街の中央に住んでいるこの街一番の貴族――ケタール伯爵家の屋敷に、褐色肌で両腕だけが真っ白な魔族が侵入。
ケタール伯爵の第一夫人を人質にとり、ただ一言だけ要求した。
「〝破滅因子〟はどこだ」
何のことか見当もつかない伯爵たちの反応を見て、白腕の魔族は第一夫人を放り出して屋敷から去って行った。
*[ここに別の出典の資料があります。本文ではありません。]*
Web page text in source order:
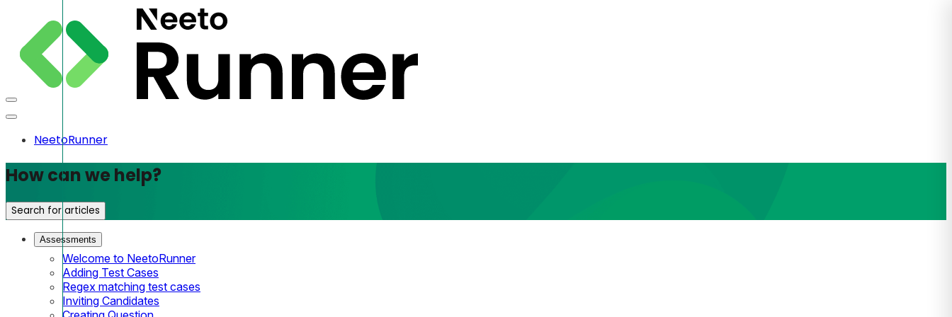
NeetoRunner
How can we help?
Search for articles
Assessments
Welcome to NeetoRunner
Adding Test Cases
Regex matching test cases
Inviting Candidates
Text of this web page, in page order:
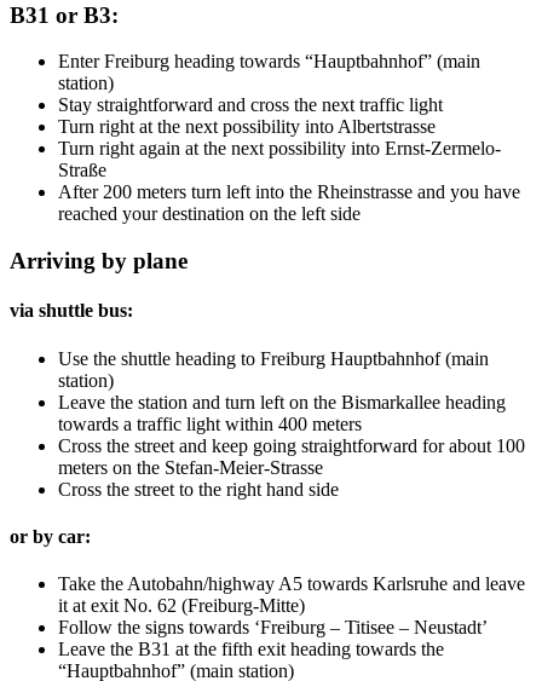
B31 or B3:
Enter Freiburg heading towards “Hauptbahnhof” (main
station)
Stay straightforward and cross the next traffic light
Turn right at the next possibility into Albertstrasse
Turn right again at the next possibility into Ernst-Zermelo-
Straße
After 200 meters turn left into the Rheinstrasse and you have
reached your destination on the left side
Arriving by plane
via shuttle bus:
Use the shuttle heading to Freiburg Hauptbahnhof (main
station)
Leave the station and turn left on the Bismarkallee heading
towards a traffic light within 400 meters
Cross the street and keep going straightforward for about 100
meters on the Stefan-Meier-Strasse
Cross the street to the right hand side
or by car:
Take the Autobahn/highway A5 towards Karlsruhe and leave
it at exit No. 62 (Freiburg-Mitte)
Follow the signs towards ‘Freiburg – Titisee – Neustadt’
Leave the B31 at the fifth exit heading towards the
“Hauptbahnhof” (main station)

そのまま別の貴族の屋敷に降り立ち、同じことを繰り返した。
一方で、瞳が真っ赤な魔族が街の主要施設に火を放っていた。衛兵の詰め所、病院、冒険者ギルド、商会ギルド、教会……いたるところから火の手があがり、街は大混乱に陥っていた。
魔族が出た。
魔族が襲ってきた。
そんな話が飛ぶように広がり、各所で燃える炎も相まって人々は我先にと逃げ場所を求めていた。
そして人々の影に潜む者が、ひとつ……。
□ □ □ □ □
「クフフ~! 魔王の種、どうしましょ~ね~クフフフフ~!」
不気味に笑う赤眼の魔族。
どんな力を持っているのかわからないが、こいつは危険だ。
認識阻害が効いていないことに焦りを憶えつつ、俺は魔族とエルニの間に体を動かした。
「街を襲ってるのはお前らか?」
「クフ? あれ~キミ、魔力のニオイを感じませ~んね~?」
……そうか。魔素や魔力か!
俺の認識阻害は、視覚効果を中心に組み立てている。見た目ではエルニの角や羊毛を認識できないようにして人族だと錯覚させるように閾値を設定した。
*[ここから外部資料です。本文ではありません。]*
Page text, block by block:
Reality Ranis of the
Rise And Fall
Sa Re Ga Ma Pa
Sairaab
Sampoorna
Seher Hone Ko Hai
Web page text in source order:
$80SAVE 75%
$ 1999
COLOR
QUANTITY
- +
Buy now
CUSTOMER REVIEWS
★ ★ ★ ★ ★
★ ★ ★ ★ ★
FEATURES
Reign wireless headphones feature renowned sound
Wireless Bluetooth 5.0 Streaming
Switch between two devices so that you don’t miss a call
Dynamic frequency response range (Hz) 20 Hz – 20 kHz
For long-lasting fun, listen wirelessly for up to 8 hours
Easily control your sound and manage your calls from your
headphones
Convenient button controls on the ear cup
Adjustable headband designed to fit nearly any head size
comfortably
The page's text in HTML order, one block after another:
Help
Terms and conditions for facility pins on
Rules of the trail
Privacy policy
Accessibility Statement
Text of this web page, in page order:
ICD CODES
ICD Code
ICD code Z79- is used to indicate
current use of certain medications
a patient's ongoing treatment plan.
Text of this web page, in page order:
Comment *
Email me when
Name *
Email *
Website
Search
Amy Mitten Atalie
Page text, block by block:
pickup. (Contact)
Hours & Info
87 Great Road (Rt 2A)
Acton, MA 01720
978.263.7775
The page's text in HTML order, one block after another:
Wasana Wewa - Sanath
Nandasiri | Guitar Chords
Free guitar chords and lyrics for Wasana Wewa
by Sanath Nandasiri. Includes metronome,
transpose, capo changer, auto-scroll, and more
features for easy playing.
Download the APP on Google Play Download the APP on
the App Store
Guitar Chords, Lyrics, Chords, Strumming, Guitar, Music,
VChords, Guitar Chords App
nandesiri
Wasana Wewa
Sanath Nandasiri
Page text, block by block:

逆に言うと、俺には感知できない魔素情報や嗅覚情報はそのままだ。
魔族はそれらの気配から見破れるのか。
「クフ! 魔王の種と欠陥品が一緒にいるですって~おもしろいで~すね~! でも~足手まと~いがいてワタクシは楽で~すね~」
欠陥品、か。
やはり魔族でも忌み子は同じ扱いみたいだな。
俺は赤眼の魔族の蔑みを冷静に聞き流していたが、後ろにいるエルニはそうはいかなかったようだ。
「ん、ゆるさない。『ファイヤーランス』!」
怒りとともに放った炎の槍は、赤眼の魔族の腹を貫いた。
そのまま赤眼は土くれのようにボロボロと崩れ去って、地面に溶けていく。
「やったか?」
……あ、フラグ立てちゃった。
「クフフ! さすがの威力! 魔王の種はだてじゃありませ~んね~」
今度はいきなりエルニの後ろに現れた魔族。
転移か!?
俺はとっさにエルニを引き寄せて、腕の中にかばう。
しかし赤眼はなにもせずに、興味深そうにエルニを見たままだった。
さっきのセリフだと、エルニのことをどう扱っていいか悩んでいるようだった。殺しにくる場合は全力で迎撃しなければならないが……。
俺はエルニを片腕で抱いたまま、じっと赤眼を観察する。
しかしさっきの移動法、転移で避けたにしては後ろに現れるまでタイムラグがあったな。なんらかのスキルか、あるいは幻術か……?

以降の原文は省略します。